Please quote exactly the lines below from the line containing "table to meet" to the line containing "Daman and Diu, though", both lines included, and nothing else.

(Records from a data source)
-- Opening Marker --
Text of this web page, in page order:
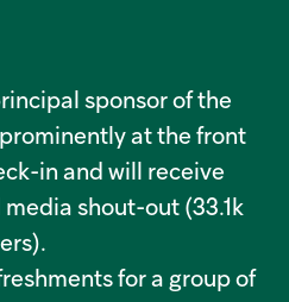
sponsor of the
at the front
in and will receive
shout-out (33.1k
for a group of
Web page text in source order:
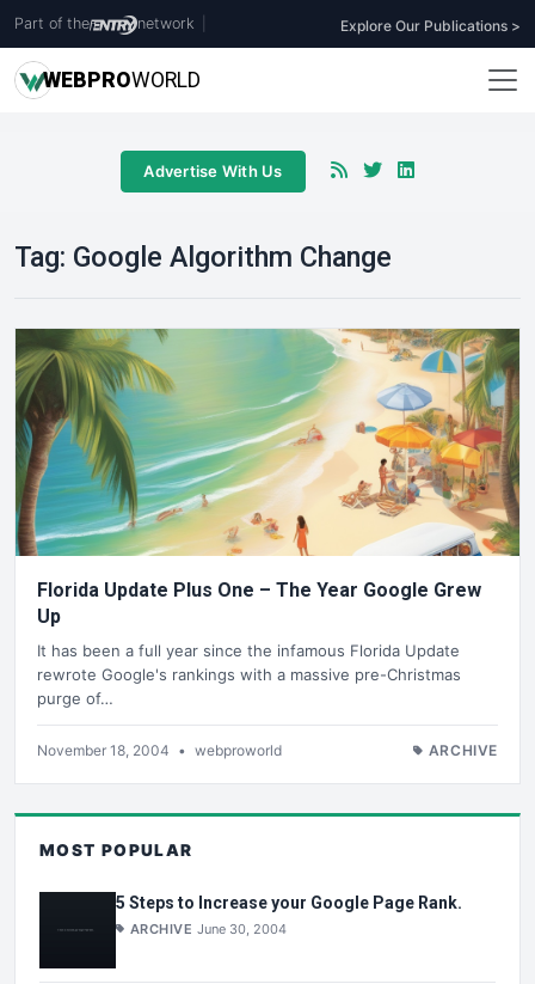
Part of the network Explore Our Publications >
WEBPROWORLD
Advertise With Us
Tag: Google Algorithm Change
Florida Update Plus One – The Year Google Grew
Up
It has been a full year since the infamous Florida Update
rewrote Google's rankings with a massive pre-Christmas
purge of…
November 18, 2004 • webproworld ARCHIVE
MOST POPULAR
5 Steps to Increase your Google Page Rank.
ARCHIVE June 30, 2004
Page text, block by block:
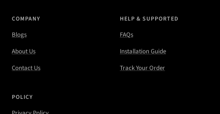
COMPANY
Blogs
About Us
Contact Us
HELP & SUPPORTED
FAQs
Installation Guide
Track Your Order
POLICY
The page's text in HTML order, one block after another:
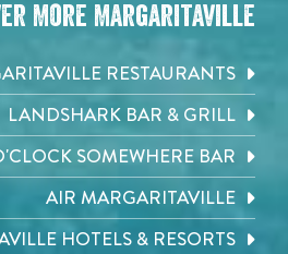
More Margaritaville
RESTAURANTS
LANDSHARK BAR & GRILL
SOMEWHERE BAR
AIR MARGARITAVILLE
HOTELS & RESORTS
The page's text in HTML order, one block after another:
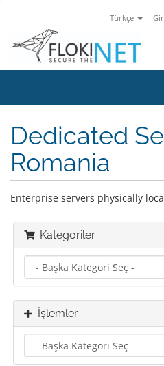
Türkçe
Dedicated
Romania
Enterprise servers physically
Kategoriler
İşlemler
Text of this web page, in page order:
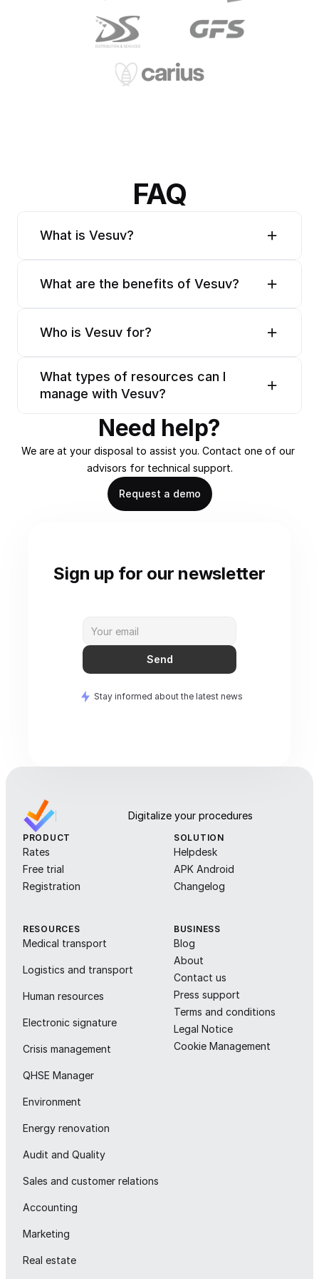
FAQ
What is Vesuv?
What are the benefits of Vesuv?
Who is Vesuv for?
What types of resources can I
manage with Vesuv?
Need help?
We are at your disposal to assist you. Contact one of our
advisors for technical support.
Request a demo
Sign up for our newsletter
Send
Stay informed about the latest news
Digitalize your procedures
PRODUCT
Rates
Free trial
Registration
SOLUTION
Helpdesk
APK Android
Changelog
RESOURCES
Medical transport
Logistics and transport
Human resources
Electronic signature
Crisis management
QHSE Manager
Environment
Energy renovation
Audit and Quality
Sales and customer relations
Accounting
Marketing
Real estate
BUSINESS
Blog
About
Contact us
Press support
Terms and conditions
Legal Notice
Cookie Management
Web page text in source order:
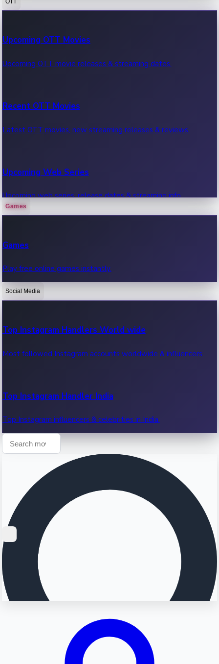
100 Cr Club Movies
Movies in 100 crore club, box office hits.
Upcoming OTT Movies
Upcoming OTT movie releases & streaming dates.
Recent OTT Movies
Latest OTT movies, new streaming releases & reviews.
Upcoming Web Series
Upcoming web series, release dates & streaming info.
OTT News
Recent OTT News.
Games
Games
Play free online games instantly.
Social Media
Top Instagram Handlers World wide
Most followed Instagram accounts worldwide & influencers.
Top Instagram Handler India
Top Instagram influencers & celebrities in India.
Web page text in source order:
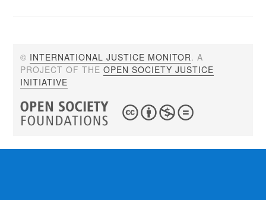
© INTERNATIONAL JUSTICE MONITOR. A
PROJECT OF THEOPEN SOCIETY JUSTICE
INITIATIVE
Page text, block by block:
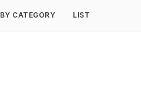
BY CATEGORY LIST
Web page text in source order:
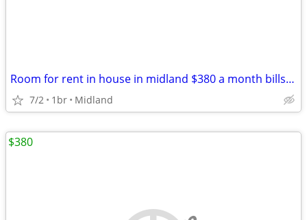
Room for rent in house in midland $380 a month bills included
7/2 1br Midland
$380
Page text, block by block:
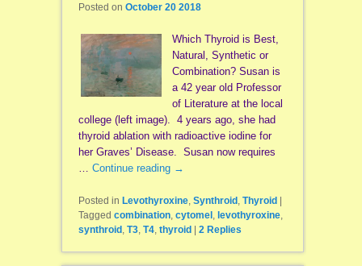
Posted on October 20 2018
Which Thyroid is Best,
Natural, Synthetic or
Combination? Susan is
a 42 year old Professor
of Literature at the local
college (left image). 4 years ago, she had
thyroid ablation with radioactive iodine for
her Graves’ Disease. Susan now requires
… Continue reading →
Posted in Levothyroxine, Synthroid , Thyroid
Tagged combination, cytomel , levothyroxine,
synthroid , T3, T4, thyroid 2Replies
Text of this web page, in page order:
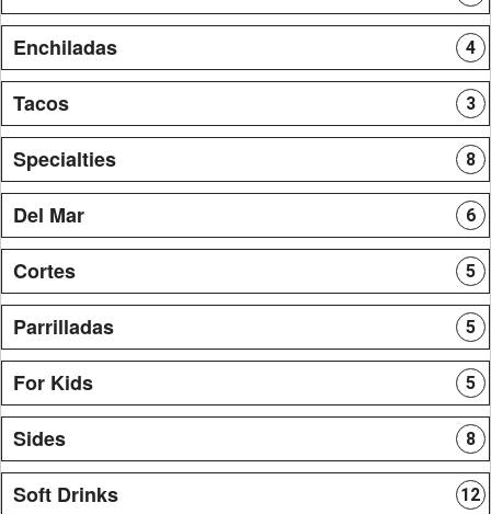
Enchiladas 4
Tacos 3
Specialties 8
Del Mar 6
Cortes 5
Parrilladas 5
For Kids 5
Sides 8
Soft Drinks 12
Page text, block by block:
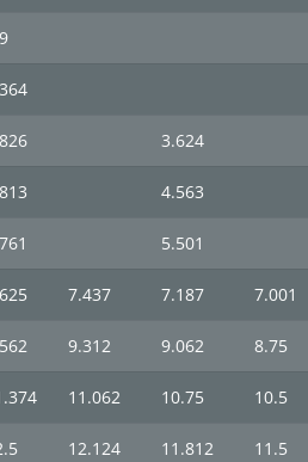
3.624
4.563
5.501
7.437 7.187 7.001
9.312 9.062 8.75
11.062 10.75 10.5
12.124 11.812 11.5
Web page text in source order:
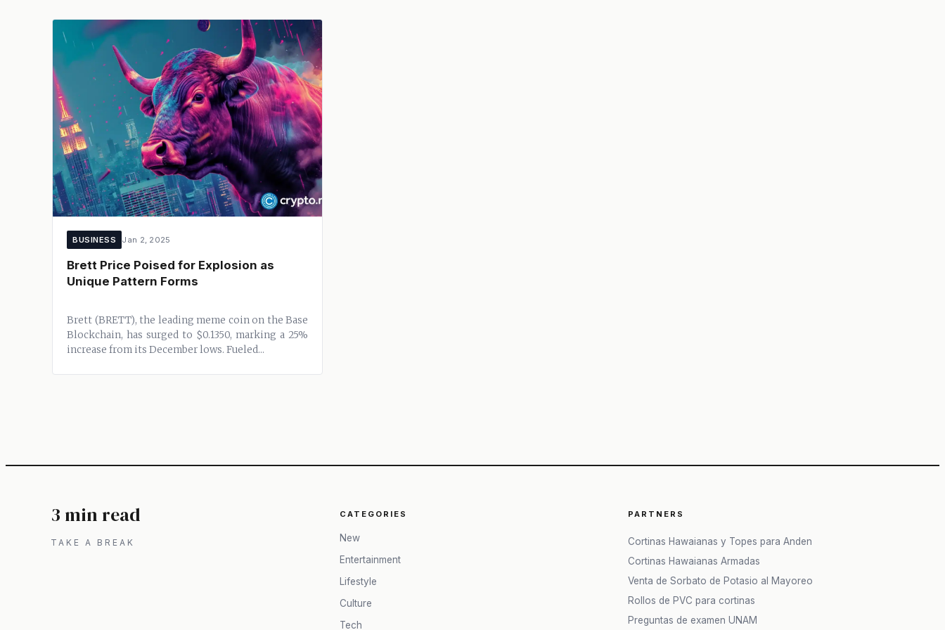
BUSINESS Jan 2, 2025
Brett Price Poised for Explosion as
Unique Pattern Forms
Brett (BRETT), the leading meme coin on the Base
Blockchain, has surged to $0.1350, marking a 25%
increase from its December lows. Fueled...
3 min read
TAKE A BREAK
CATEGORIES
New
Entertainment
Lifestyle
Culture
Tech
PARTNERS
Cortinas Hawaianas y Topes para Anden
Cortinas Hawaianas Armadas
Venta de Sorbato de Potasio al Mayoreo
Rollos de PVC para cortinas
Preguntas de examen UNAM
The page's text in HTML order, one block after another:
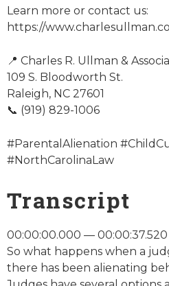
Learn more or contact us:
https://
📍 Charles R. Ullman &
109 S. Bloodworth St.
Raleigh, NC 27601
📞 (919) 829-1006
#ParentalAlienation
#NorthCarolinaLaw
Transcript
00:00:00.000 — 00:00:37.520
So what happens when a
there has been alienating
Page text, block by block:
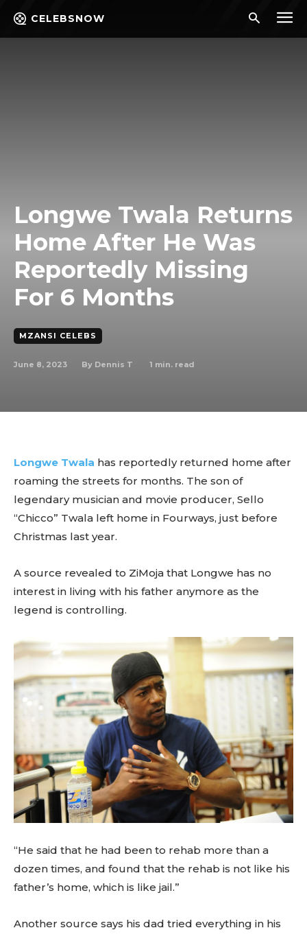
CELEBSNOW
Longwe Twala Returns
Home After He Was
Reportedly Missing
For 6 Months
MZANSI CELEBS
June 8, 2023 By Dennis T 1 min. read
Longwe Twala has reportedly returned home after
roaming the streets for months. The son of
legendary musician and movie producer, Sello
“Chicco” Twala left home in Fourways, just before
Christmas last year.
A source revealed to ZiMoja that Longwe has no
interest in living with his father anymore as the
legend is controlling.
“He said that he had been to rehab more than a
dozen times, and found that the rehab is not like his
father’s home, which is like jail.”
Another source says his dad tried everything in his
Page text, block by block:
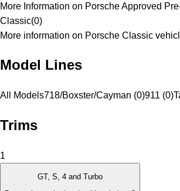
More Information on Porsche Approved
Classic(0)
More information on Porsche Classic
Model Lines
All Models718/Boxster/Cayman (0)911 (0)
Trims
1
GT, S, 4 and Turbo
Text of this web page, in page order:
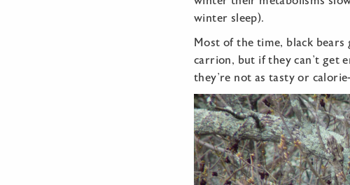
winter sleep).
Most of the time, black
carrion, but if they can’t get
they’re not as tasty or
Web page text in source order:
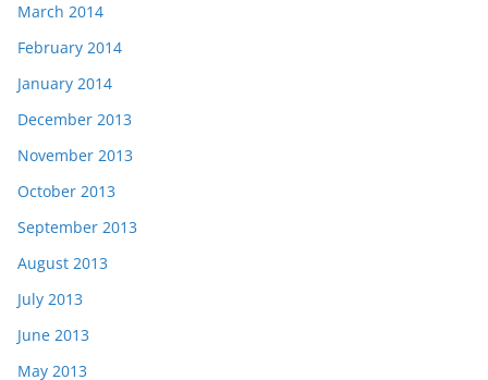
March 2014
February 2014
January 2014
December 2013
November 2013
October 2013
September 2013
August 2013
July 2013
June 2013
May 2013
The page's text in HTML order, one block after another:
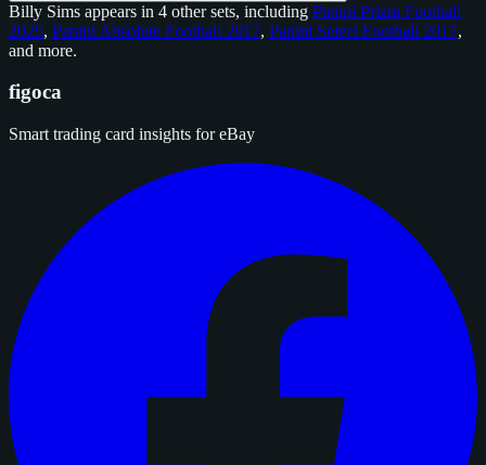
Billy Sims appears in 4 other sets, including Panini Prizm Football
2025, Panini Absolute Football 2017, Panini Select Football 2017,
and more.
figoca
Smart trading card insights for eBay
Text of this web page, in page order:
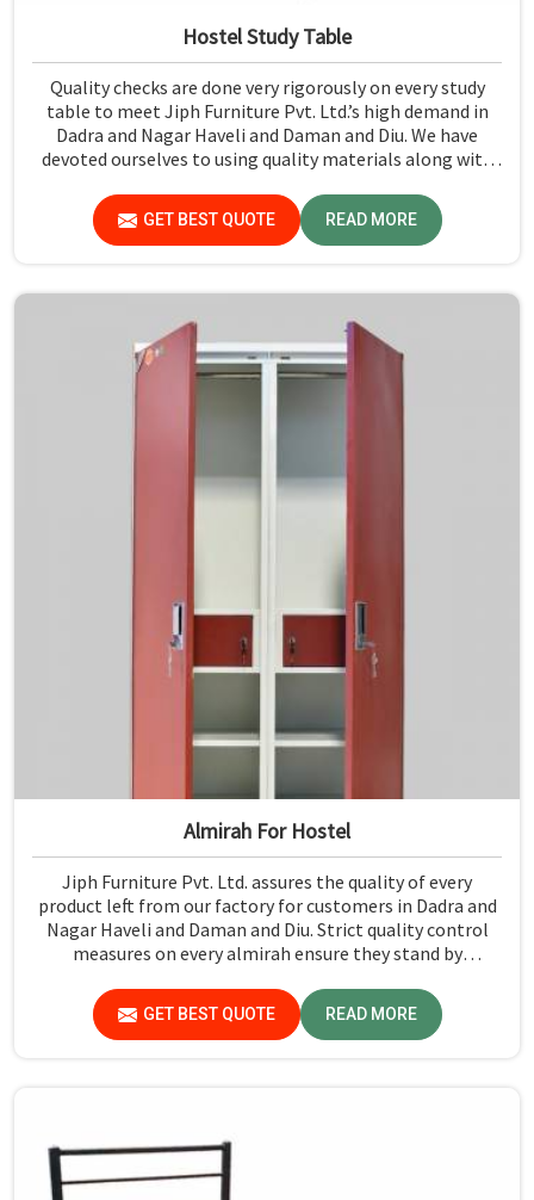
Hostel Study Table
Quality checks are done very rigorously on every study
table to meet Jiph Furniture Pvt. Ltd.’s high demand in
Dadra and Nagar Haveli and Daman and Diu. We have
devoted ourselves to using quality materials along with
long-lasting tables in Dadra and Nagar Haveli and Daman
and Diu.
GET BEST QUOTE READ MORE
Almirah For Hostel
Jiph Furniture Pvt. Ltd. assures the quality of every
product left from our factory for customers in Dadra and
Nagar Haveli and Daman and Diu. Strict quality control
measures on every almirah ensure they stand by
and Daman and Diu. If you are searching for Almirah For
Hostel Manufacturers in Dadra and Nagar Haveli and
Daman and Diu, though we are not based there, you will
GET BEST QUOTE READ MORE
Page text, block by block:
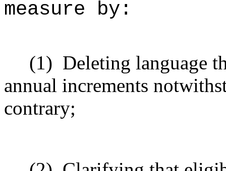
measure by:
(1) Deleting language
annual increments
contrary;
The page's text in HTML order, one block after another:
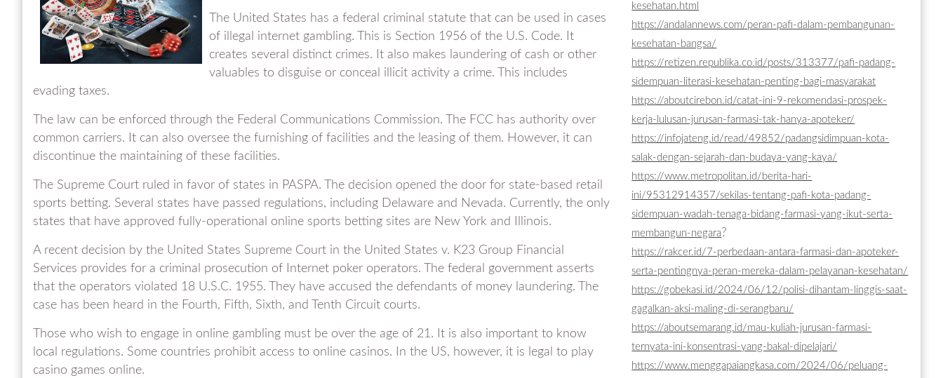
The United States has a federal criminal statute that can be used in cases
of illegal internet gambling. This is Section 1956 of the U.S. Code. It
creates several distinct crimes. It also makes laundering of cash or other
valuables to disguise or conceal illicit activity a crime. This includes
evading taxes.
The law can be enforced through the Federal Communications Commission. The FCC has authority over
common carriers. It can also oversee the furnishing of facilities and the leasing of them. However, it can
discontinue the maintaining of these facilities.
The Supreme Court ruled in favor of states in PASPA. The decision opened the door for state-based retail
sports betting. Several states have passed regulations, including Delaware and Nevada. Currently, the only
states that have approved fully-operational online sports betting sites are New York and Illinois.
A recent decision by the United States Supreme Court in the United States v. K23 Group Financial
Services provides for a criminal prosecution of Internet poker operators. The federal government asserts
that the operators violated 18 U.S.C. 1955. They have accused the defendants of money laundering. The
case has been heard in the Fourth, Fifth, Sixth, and Tenth Circuit courts.
Those who wish to engage in online gambling must be over the age of 21. It is also important to know
local regulations. Some countries prohibit access to online casinos. In the US, however, it is legal to play
casino games online.
kesehatan.html
https://andalannews.com/peran-pafi-dalam-pembangunan-
kesehatan-bangsa/
https://retizen.republika.co.id/posts/313377/pafi-padang-
sidempuan-literasi-kesehatan-penting-bagi-masyarakat
https://aboutcirebon.id/catat-ini-9-rekomendasi-prospek-
kerja-lulusan-jurusan-farmasi-tak-hanya-apoteker/
https://infojateng.id/read/49852/padangsidimpuan-kota-
salak-dengan-sejarah-dan-budaya-yang-kaya/
https://www.metropolitan.id/berita-hari-
ini/95312914357/sekilas-tentang-pafi-kota-padang-
sidempuan-wadah-tenaga-bidang-farmasi-yang-ikut-serta-
membangun-negara?
https://rakcer.id/7-perbedaan-antara-farmasi-dan-apoteker-
serta-pentingnya-peran-mereka-dalam-pelayanan-kesehatan/
https://gobekasi.id/2024/06/12/polisi-dihantam-linggis-saat-
gagalkan-aksi-maling-di-serangbaru/
https://aboutsemarang.id/mau-kuliah-jurusan-farmasi-
ternyata-ini-konsentrasi-yang-bakal-dipelajari/
https://www.menggapaiangkasa.com/2024/06/peluang-
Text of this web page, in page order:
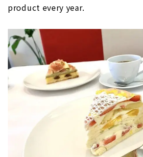
product every year.
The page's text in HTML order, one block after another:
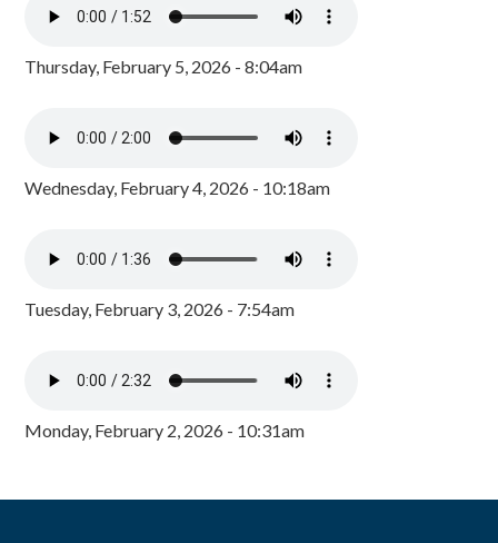
Thursday, February 5, 2026 - 8:04am
Wednesday, February 4, 2026 - 10:18am
Tuesday, February 3, 2026 - 7:54am
Monday, February 2, 2026 - 10:31am
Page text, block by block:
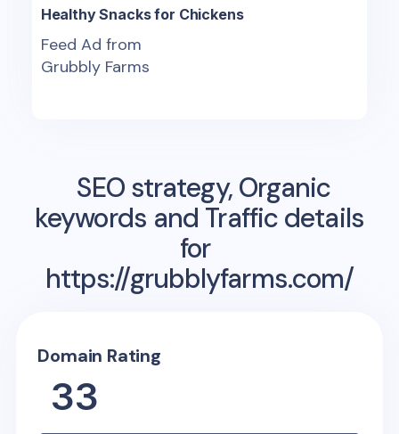
Healthy Snacks for Chickens
Feed Ad from
Grubbly Farms
SEO strategy, Organic
keywords and Traffic details
for
https://grubblyfarms.com/
Domain Rating
33
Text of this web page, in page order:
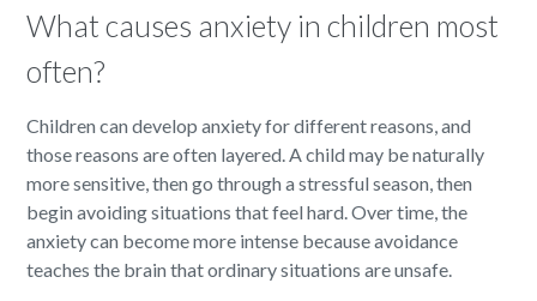
What causes anxiety in children most
often?
Children can develop anxiety for different reasons, and
those reasons are often layered. A child may be naturally
more sensitive, then go through a stressful season, then
begin avoiding situations that feel hard. Over time, the
anxiety can become more intense because avoidance
teaches the brain that ordinary situations are unsafe.
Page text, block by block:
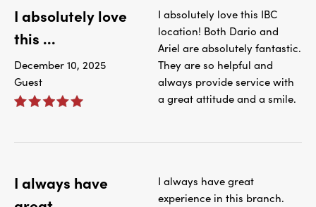
I absolutely love
this ...
December 10, 2025
Guest
I absolutely love this IBC
location! Both Dario and
Ariel are absolutely fantastic.
They are so helpful and
always provide service with
a great attitude and a smile.
I always have
I always have great
experience in this branch.
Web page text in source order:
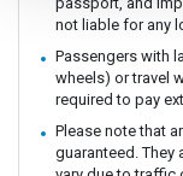
not liable for any
Passengers with
wheels) or travel
required to pay
Please note that
guaranteed. They
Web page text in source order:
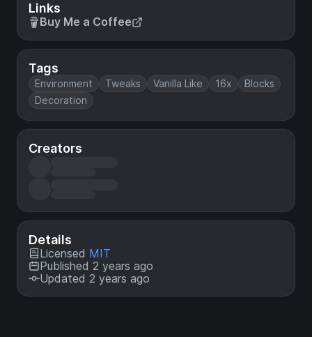
Links
Buy Me a Coffee
Tags
Environment Tweaks Vanilla Like 16x
Blocks
Decoration
Creators
Details
Licensed MIT
Published 2 years ago
Updated 2 years ago
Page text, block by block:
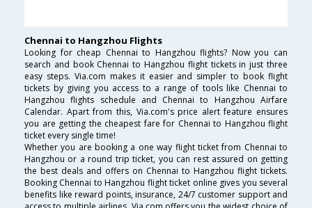
Chennai to Hangzhou Flights
Looking for cheap Chennai to Hangzhou flights? Now you can
search and book Chennai to Hangzhou flight tickets in just three
easy steps. Via.com makes it easier and simpler to book flight
tickets by giving you access to a range of tools like Chennai to
Hangzhou flights schedule and Chennai to Hangzhou Airfare
Calendar. Apart from this, Via.com's price alert feature ensures
you are getting the cheapest fare for Chennai to Hangzhou flight
ticket every single time!
Whether you are booking a one way flight ticket from Chennai to
Hangzhou or a round trip ticket, you can rest assured on getting
the best deals and offers on Chennai to Hangzhou flight tickets.
Booking Chennai to Hangzhou flight ticket online gives you several
benefits like reward points, insurance, 24/7 customer support and
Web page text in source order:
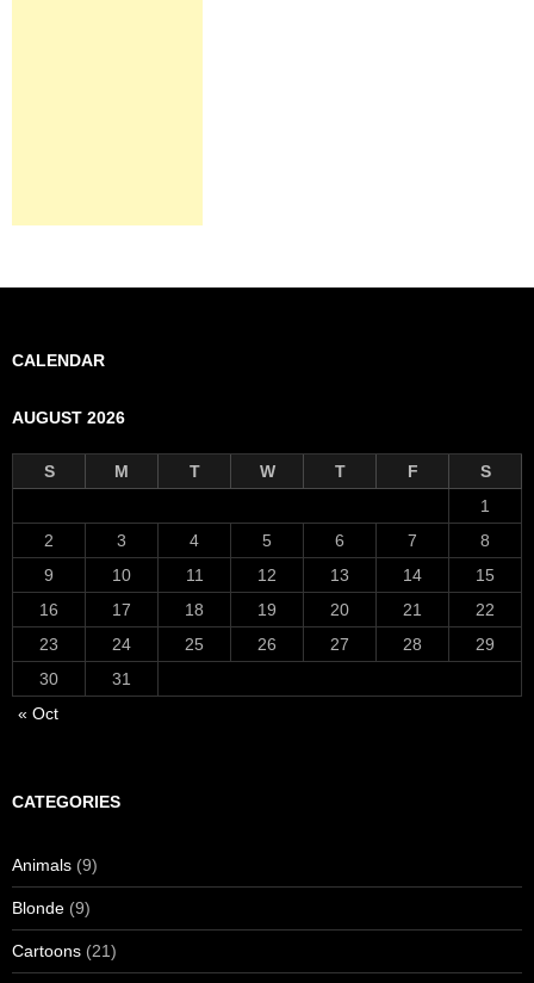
-- Closing Marker --
▸ **Solution to the exercise**
table to meet Jiph Furniture Pvt. Ltd.’s high demand in
Dadra and Nagar Haveli and Daman and Diu. We have
devoted ourselves to using quality materials along with
long-lasting tables in Dadra and Nagar Haveli and Daman
and Diu.
GET BEST QUOTE READ MORE
Almirah For Hostel
Jiph Furniture Pvt. Ltd. assures the quality of every
product left from our factory for customers in Dadra and
Nagar Haveli and Daman and Diu. Strict quality control
measures on every almirah ensure they stand by
and Daman and Diu. If you are searching for Almirah For
Hostel Manufacturers in Dadra and Nagar Haveli and
Daman and Diu, though we are not based there, you will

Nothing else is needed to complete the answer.